The local coverage determination is effective for Oncotype
DX tests provided on or after February 27, 2006. Under
Medicare billing rules, claims for Oncotype DX tests
performed on Medicare beneficiaries who were hospital inpatients
at the time the tumor tissue samples were obtained or when the
test is ordered less than 14 days from discharge must be
incorporated in the payment that the hospital receives for the
inpatient services provided related to the patients breast
cancer. Medicare billing rules also require hospitals to bill
for the test when performed or ordered for hospital outpatients
less than 14 days following the date of the hospital
outpatient procedure where the tumor tissue samples were
obtained. We are in the process of making arrangements with
hospitals for payment of the test when performed for the portion
of Medicare beneficiaries, representing approximately
2-3% of our
total testing population, who are hospital inpatients or
outpatients at the time specimens are collected and who do not
meet criteria under the Medicare billing rules for billing by
us. We are also working with Medicare to revise or reverse these
billing rules to allow us to bill for tests performed after
discharge from the hospital. However, we have no assurance that
Medicare will revise or reverse these billing rules, and we also
cannot ensure that hospitals will agree to arrangements to pay
us for tests performed on patients falling under these billing
rules.
Insurers, including managed care organizations as well as
government payors such as Medicare, have increased their efforts
to control the cost, utilization and delivery of health care
services. From time to time, Congress has considered and
implemented changes in the Medicare fee schedules in conjunction
with budgetary legislation. Further reductions of reimbursement
for Medicare services may be implemented from time to time.
Reductions in the reimbursement rates of other third-party
payors have occurred and may occur in the future. These measures
have resulted in reduced prices and decreased test utilization
for the clinical laboratory industry.
We recently conducted clinical studies to support the use of
Oncotype DX in post-menopausal women with N+, ER+ breast
cancer. Most of our existing reimbursement coverage is
specifically for women with early stage N−, ER+ breast
cancer. We may not be able to obtain reimbursement coverage for
Oncotype DX for post-menopausal female breast cancer
patients who are N+, ER+ patients that is similar to the
coverage we have obtained for early stage N−, ER+ patients.

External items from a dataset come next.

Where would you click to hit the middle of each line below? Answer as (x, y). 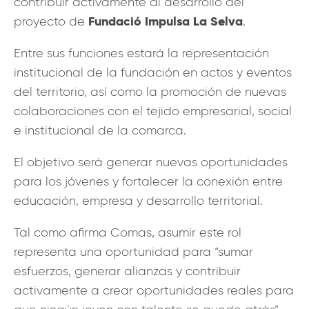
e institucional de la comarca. (100, 130)
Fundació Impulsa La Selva (166, 21)
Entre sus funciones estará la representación (141, 53)
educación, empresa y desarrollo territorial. (138, 200)
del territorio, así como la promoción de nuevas (150, 91)
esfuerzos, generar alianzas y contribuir (127, 271)
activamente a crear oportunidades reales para (154, 290)
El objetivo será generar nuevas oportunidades (151, 162)
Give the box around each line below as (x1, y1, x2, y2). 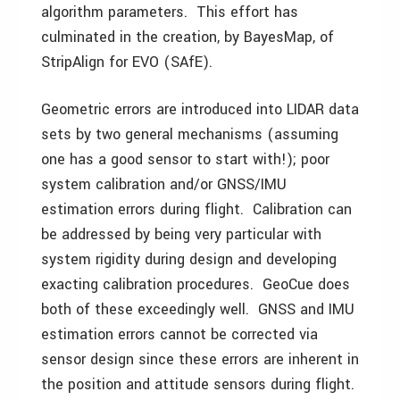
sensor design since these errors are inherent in (41, 349, 359, 371)
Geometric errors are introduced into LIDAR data (41, 99, 359, 121)
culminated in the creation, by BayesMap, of (41, 27, 334, 48)
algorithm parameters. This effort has (41, 2, 298, 23)
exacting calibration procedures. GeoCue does (41, 274, 350, 296)
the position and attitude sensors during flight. (41, 374, 359, 396)
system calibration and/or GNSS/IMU (41, 174, 287, 196)
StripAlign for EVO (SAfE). (41, 52, 212, 73)
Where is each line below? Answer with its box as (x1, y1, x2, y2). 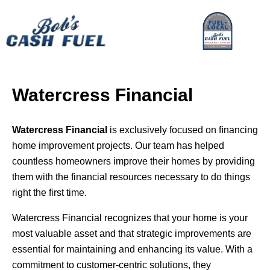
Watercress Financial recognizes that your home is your (12, 213, 248, 224)
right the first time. (12, 187, 87, 198)
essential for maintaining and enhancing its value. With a (12, 244, 253, 255)
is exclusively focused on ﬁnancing (107, 125, 258, 136)
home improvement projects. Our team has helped (12, 140, 224, 151)
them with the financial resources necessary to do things (12, 172, 250, 183)
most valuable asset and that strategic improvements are (12, 228, 251, 239)
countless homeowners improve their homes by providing (12, 156, 255, 167)
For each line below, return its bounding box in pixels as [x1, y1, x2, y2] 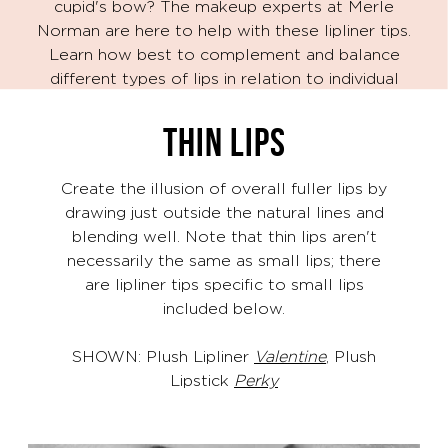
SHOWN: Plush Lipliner [72, 345, 254, 366]
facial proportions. [153, 92, 295, 113]
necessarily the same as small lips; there [67, 249, 381, 270]
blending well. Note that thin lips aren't [71, 225, 377, 246]
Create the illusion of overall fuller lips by [61, 177, 387, 198]
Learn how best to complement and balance [48, 44, 400, 65]
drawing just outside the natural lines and [64, 201, 384, 222]
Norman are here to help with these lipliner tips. [37, 20, 411, 41]
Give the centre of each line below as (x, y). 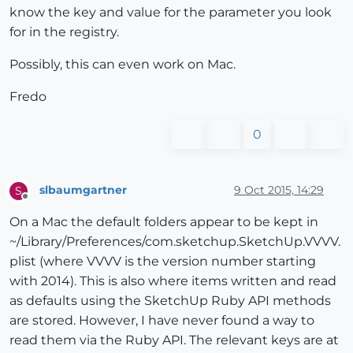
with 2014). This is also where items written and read (173, 281)
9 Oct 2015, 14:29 (279, 190)
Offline (40, 203)
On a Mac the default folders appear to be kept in (164, 221)
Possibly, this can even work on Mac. (123, 64)
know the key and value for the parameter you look (171, 12)
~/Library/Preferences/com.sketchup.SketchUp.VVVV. (175, 241)
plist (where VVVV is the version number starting (163, 261)
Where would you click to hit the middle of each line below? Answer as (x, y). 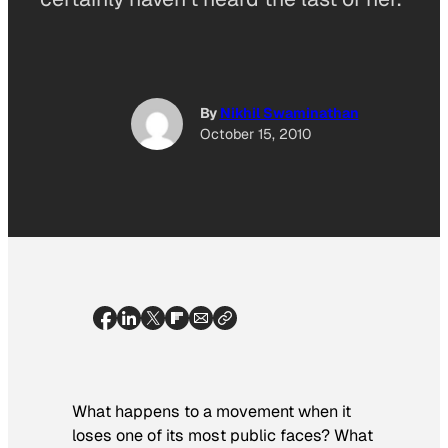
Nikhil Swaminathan (289, 113)
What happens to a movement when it (211, 411)
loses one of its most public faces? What (222, 435)
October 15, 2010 (255, 134)
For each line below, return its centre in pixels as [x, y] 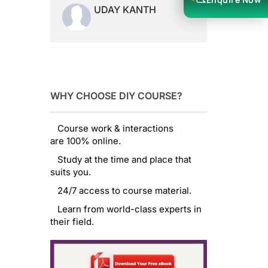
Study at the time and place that [121, 160]
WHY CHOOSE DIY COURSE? [116, 96]
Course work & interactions [112, 129]
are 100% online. [85, 141]
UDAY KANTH [125, 9]
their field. [72, 222]
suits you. [70, 172]
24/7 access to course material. [121, 191]

If we are unable to obtain reimbursement approval from private
payors and Medicare and Medicaid programs for Oncotype
DX, or if the amount reimbursed is inadequate, our ability
to generate revenues from Oncotype DX could be limited.
Even if we are being reimbursed, insurers may withdraw their
coverage policies or cancel their contracts with us at any time
or stop paying for our test, which would reduce our revenue.
We
depend on a limited number of payors for a significant portion
of our product revenues and if these payors stop providing
reimbursement or decrease the amount of reimbursement for our
test, our revenues could decline.
For the years ended December 31, 2007 and 2006, one payor,
Medicare, as administered by NHIC, accounted for 23% and 47%,
respectively, of our product revenues. Another payor, United
HealthCare Insurance Company, accounted for 13% of our product
revenues for the year ended December 31, 2007. NHIC is the
local Medicare carrier for California with jurisdiction for
claims submitted by us for Medicare patients in the United
States. The responsibility for processing Medicare claims
submitted by us is being transitioned from NHIC to another
entity, Palmetto, which is expected to take over full
responsibility for processing such claims by us by summer 2008.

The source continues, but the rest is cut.